Theoretical Study of Electronic Structure of Charged Fullerenes

The properties of excited short-living electron quantum levels of positively charged C-60(+Z) fullerenes are numerically investigated with the help of the density functional theory (DFT) packages Quantum Espresso, ORCA, and VASP. Earlier, the existence of the volume-localized electron states for neutral and charged fullerenes was demonstrated analytically by making use of the model potential approach based on the unique quasispherical geometrical shape of C-60. Here, we revisit this issue by verifying numerically the existence of volume-localized states and by calculating physical parameters of all electronic states with a special focus on highly charged fullerene ions.

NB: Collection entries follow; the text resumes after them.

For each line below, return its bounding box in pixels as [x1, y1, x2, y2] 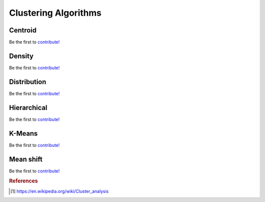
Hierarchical [9, 103, 48, 112]
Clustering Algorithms [9, 7, 102, 18]
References [9, 177, 38, 184]
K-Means [9, 129, 38, 138]
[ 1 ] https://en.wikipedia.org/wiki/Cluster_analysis [10, 188, 109, 194]
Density [9, 52, 34, 60]
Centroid [9, 26, 37, 34]
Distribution [9, 78, 47, 86]
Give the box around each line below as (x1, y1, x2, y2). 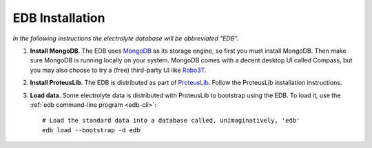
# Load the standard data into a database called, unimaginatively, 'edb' (42, 116, 300, 125)
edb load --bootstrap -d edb (42, 126, 141, 134)
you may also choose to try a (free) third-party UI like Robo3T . (30, 66, 207, 74)
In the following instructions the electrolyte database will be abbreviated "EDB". (12, 34, 239, 42)
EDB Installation (12, 10, 105, 25)
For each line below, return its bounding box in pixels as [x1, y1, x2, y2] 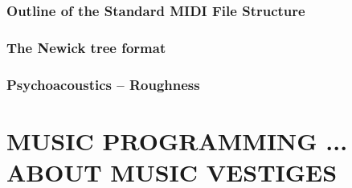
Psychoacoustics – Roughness [6, 74, 200, 94]
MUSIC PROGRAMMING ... [6, 124, 348, 157]
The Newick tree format [6, 37, 166, 57]
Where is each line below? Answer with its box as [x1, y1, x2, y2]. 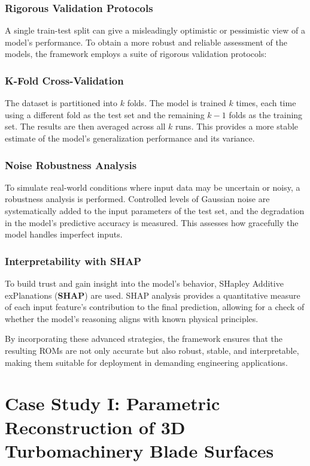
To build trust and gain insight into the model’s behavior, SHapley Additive [5, 277, 284, 289]
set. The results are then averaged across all [5, 120, 166, 133]
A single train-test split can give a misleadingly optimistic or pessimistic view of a [5, 24, 305, 37]
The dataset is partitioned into [5, 97, 118, 109]
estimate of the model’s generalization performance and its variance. [5, 132, 255, 144]
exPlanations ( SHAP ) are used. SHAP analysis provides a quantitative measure [5, 288, 300, 301]
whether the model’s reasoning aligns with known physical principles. [5, 312, 259, 324]
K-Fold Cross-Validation [5, 73, 124, 88]
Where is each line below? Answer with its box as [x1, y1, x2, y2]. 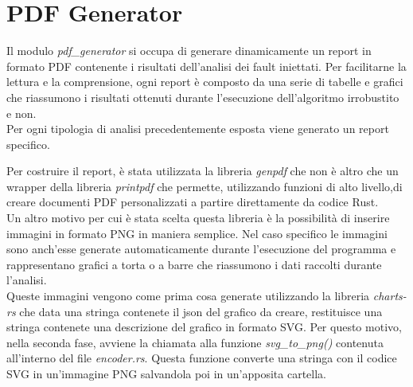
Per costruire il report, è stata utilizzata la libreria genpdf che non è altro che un [6, 162, 399, 179]
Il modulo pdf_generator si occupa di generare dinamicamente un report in [6, 42, 372, 59]
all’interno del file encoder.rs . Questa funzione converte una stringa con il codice [6, 350, 397, 366]
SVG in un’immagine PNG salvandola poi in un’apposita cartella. [6, 365, 326, 381]
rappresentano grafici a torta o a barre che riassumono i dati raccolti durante [6, 256, 382, 272]
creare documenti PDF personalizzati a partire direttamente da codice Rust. [6, 193, 379, 210]
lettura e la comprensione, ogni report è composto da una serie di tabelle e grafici [6, 73, 403, 90]
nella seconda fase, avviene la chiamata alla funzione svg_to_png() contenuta [6, 334, 384, 350]
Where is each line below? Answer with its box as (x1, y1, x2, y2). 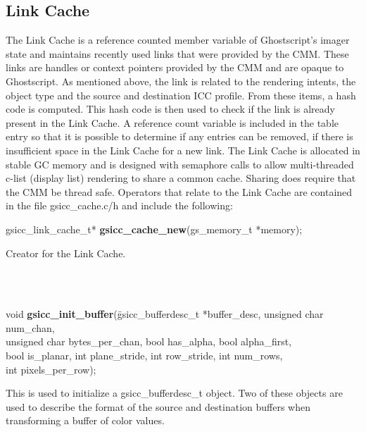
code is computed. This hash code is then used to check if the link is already (6, 101, 335, 116)
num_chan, (6, 320, 55, 335)
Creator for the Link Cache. (6, 245, 126, 260)
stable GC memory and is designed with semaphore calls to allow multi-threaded (6, 156, 354, 171)
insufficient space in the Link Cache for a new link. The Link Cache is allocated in (6, 142, 360, 157)
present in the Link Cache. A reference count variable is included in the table (6, 115, 339, 130)
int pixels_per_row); (6, 362, 96, 376)
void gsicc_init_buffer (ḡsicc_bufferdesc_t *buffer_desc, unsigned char (6, 307, 324, 321)
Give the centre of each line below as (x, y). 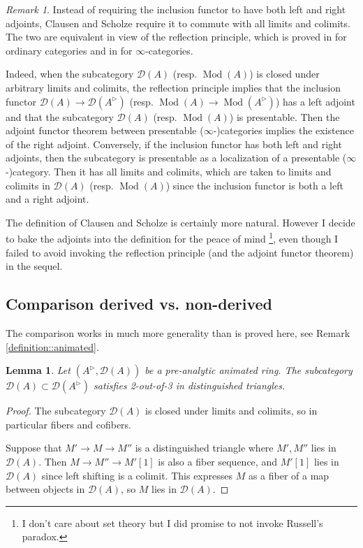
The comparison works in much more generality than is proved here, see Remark (178, 332)
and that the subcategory (60, 116)
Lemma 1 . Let (38, 370)
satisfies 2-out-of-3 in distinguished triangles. (190, 385)
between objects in (45, 489)
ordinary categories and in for (69, 50)
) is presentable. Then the (284, 116)
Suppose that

The ionization potentials of C-60(+Z) are calculated and compared with available experimental data. The photoionization cross-sections for neutral fullerene using wave functions are obtained by making use of DFT codes. We demonstrate that lifetimes of excited states vary in the range 10(-11) divided by 10(-4) s, and for the volume-localized levels, lifetimes are longer than those for the surface-localized states.

Automated summary

Using density functional theory, this study investigates the properties of excited short-living electron quantum levels of positively charged C-60 fullerenes numerically. The research verifies the existence of volume-localized states and calculates physical parameters of all electronic states, focusing on highly charged fullerene ions. Results show ionization potentials, photoionization cross-sections, and varying lifetimes of excited states with volume-localized levels having longer lifetimes compared to surface-localized states.